## EXERCISE GOAL:
Using only the entries below, output the lines starting at the one containing "The experts will go to the client’s suggested" and ending at the one containing "movie podcast", exactly and inclusive of both, omitting the pictures.

## SOURCE RECORDS:
+---+

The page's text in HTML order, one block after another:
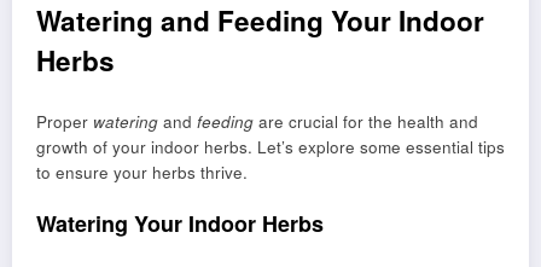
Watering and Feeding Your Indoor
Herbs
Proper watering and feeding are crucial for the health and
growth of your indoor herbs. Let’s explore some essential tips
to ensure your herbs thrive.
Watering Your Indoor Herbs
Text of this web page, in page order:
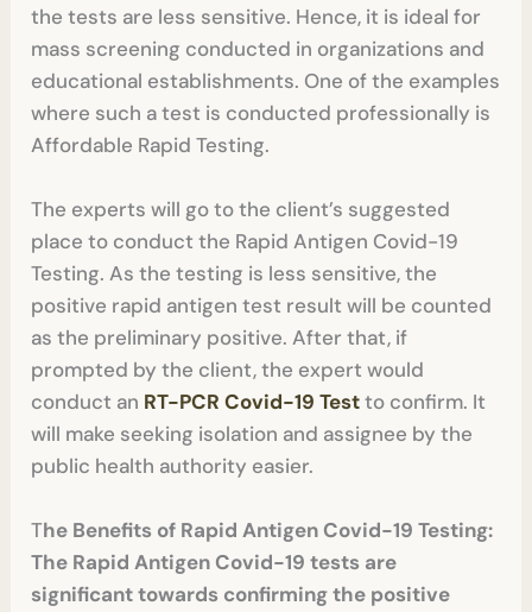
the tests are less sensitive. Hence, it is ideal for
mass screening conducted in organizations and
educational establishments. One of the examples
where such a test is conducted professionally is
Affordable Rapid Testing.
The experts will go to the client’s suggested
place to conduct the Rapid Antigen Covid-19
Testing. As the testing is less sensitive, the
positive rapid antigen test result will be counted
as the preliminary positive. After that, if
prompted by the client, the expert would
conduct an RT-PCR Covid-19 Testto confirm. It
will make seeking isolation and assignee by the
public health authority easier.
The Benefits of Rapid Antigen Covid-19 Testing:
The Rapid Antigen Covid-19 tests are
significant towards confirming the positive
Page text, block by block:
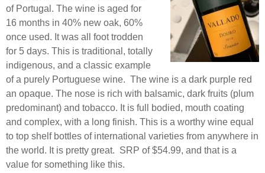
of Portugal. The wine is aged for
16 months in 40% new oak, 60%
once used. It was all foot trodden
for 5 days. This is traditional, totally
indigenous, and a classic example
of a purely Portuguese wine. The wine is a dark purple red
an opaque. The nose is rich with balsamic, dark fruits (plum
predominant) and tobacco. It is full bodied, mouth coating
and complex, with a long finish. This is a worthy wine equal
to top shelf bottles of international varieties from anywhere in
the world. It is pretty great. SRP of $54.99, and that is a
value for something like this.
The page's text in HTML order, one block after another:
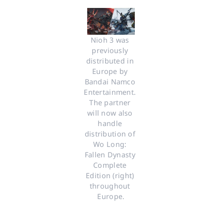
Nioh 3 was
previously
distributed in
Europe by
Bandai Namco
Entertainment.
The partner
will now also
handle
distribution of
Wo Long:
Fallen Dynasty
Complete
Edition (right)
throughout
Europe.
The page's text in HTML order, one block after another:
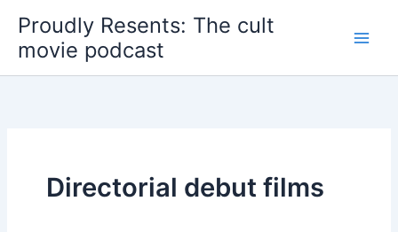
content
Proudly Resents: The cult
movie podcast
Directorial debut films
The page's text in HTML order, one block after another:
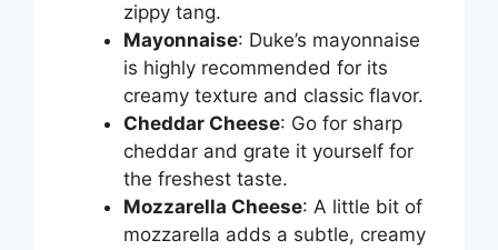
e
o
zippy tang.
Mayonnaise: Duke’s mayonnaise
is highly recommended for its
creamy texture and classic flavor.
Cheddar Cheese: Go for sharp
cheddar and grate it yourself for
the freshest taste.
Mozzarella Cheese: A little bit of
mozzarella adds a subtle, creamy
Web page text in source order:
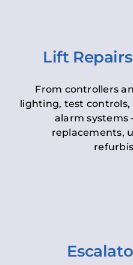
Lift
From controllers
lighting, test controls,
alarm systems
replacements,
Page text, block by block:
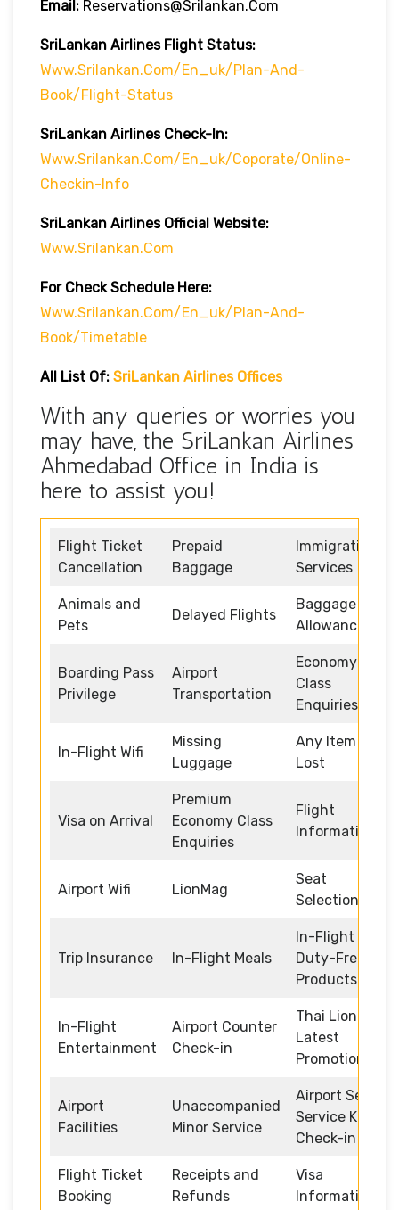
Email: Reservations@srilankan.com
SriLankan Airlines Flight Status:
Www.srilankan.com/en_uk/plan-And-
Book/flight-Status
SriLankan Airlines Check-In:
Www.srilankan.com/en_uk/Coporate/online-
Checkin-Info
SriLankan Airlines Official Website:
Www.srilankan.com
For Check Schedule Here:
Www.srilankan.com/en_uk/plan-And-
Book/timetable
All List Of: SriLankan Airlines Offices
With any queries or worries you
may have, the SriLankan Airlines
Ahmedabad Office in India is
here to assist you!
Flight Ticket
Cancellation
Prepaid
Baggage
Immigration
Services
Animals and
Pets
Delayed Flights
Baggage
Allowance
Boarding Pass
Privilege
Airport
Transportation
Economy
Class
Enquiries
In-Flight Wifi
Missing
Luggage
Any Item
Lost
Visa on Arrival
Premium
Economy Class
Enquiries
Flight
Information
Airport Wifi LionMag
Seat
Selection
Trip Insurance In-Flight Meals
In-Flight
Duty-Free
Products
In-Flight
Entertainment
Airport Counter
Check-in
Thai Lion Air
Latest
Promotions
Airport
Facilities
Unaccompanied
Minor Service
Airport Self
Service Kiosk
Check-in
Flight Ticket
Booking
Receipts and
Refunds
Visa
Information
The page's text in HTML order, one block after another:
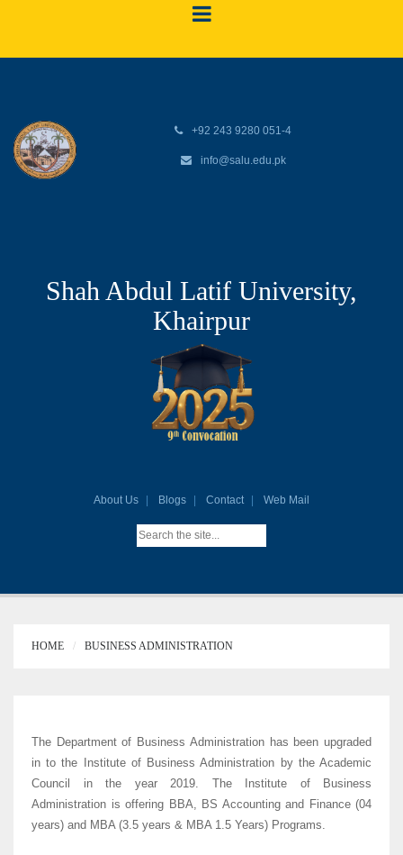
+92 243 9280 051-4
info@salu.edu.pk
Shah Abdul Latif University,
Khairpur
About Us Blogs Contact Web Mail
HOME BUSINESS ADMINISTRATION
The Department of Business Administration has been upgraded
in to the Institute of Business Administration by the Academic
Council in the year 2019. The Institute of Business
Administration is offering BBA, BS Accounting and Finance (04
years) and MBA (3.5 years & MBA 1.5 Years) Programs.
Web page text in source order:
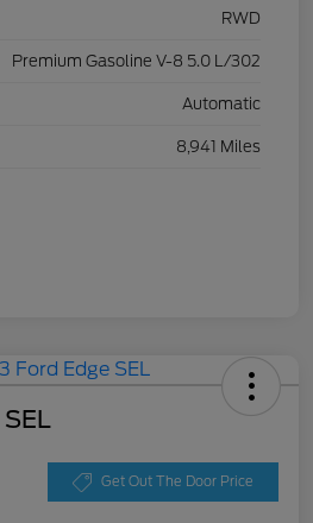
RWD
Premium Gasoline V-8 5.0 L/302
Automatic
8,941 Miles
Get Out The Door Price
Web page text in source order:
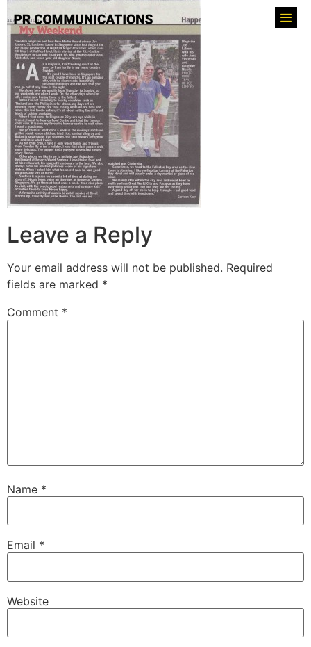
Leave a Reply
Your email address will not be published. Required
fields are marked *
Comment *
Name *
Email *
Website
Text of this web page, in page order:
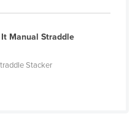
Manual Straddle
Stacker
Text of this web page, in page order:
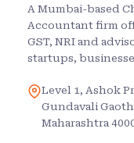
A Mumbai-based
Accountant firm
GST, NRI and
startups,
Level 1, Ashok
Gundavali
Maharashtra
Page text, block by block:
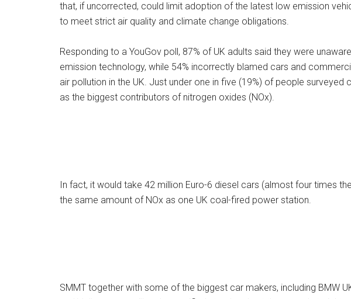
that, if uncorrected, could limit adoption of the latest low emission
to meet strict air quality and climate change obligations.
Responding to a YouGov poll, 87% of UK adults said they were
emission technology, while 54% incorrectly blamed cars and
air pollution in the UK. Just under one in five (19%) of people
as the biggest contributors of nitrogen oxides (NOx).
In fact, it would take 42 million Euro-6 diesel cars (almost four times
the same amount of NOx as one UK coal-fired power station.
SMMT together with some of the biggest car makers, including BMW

+---+

## RESULT FOR THIS TASK:
The experts will go to the client’s suggested
place to conduct the Rapid Antigen Covid-19
Testing. As the testing is less sensitive, the
positive rapid antigen test result will be counted
as the preliminary positive. After that, if
prompted by the client, the expert would
conduct an RT-PCR Covid-19 Testto confirm. It
will make seeking isolation and assignee by the
public health authority easier.
The Benefits of Rapid Antigen Covid-19 Testing:
The Rapid Antigen Covid-19 tests are
significant towards confirming the positive
Page text, block by block:
of Portugal. The wine is aged for
16 months in 40% new oak, 60%
once used. It was all foot trodden
for 5 days. This is traditional, totally
indigenous, and a classic example
of a purely Portuguese wine. The wine is a dark purple red
an opaque. The nose is rich with balsamic, dark fruits (plum
predominant) and tobacco. It is full bodied, mouth coating
and complex, with a long finish. This is a worthy wine equal
to top shelf bottles of international varieties from anywhere in
the world. It is pretty great. SRP of $54.99, and that is a
value for something like this.
The page's text in HTML order, one block after another:
Nioh 3 was
previously
distributed in
Europe by
Bandai Namco
Entertainment.
The partner
will now also
handle
distribution of
Wo Long:
Fallen Dynasty
Complete
Edition (right)
throughout
Europe.
The page's text in HTML order, one block after another:
content
Proudly Resents: The cult
movie podcast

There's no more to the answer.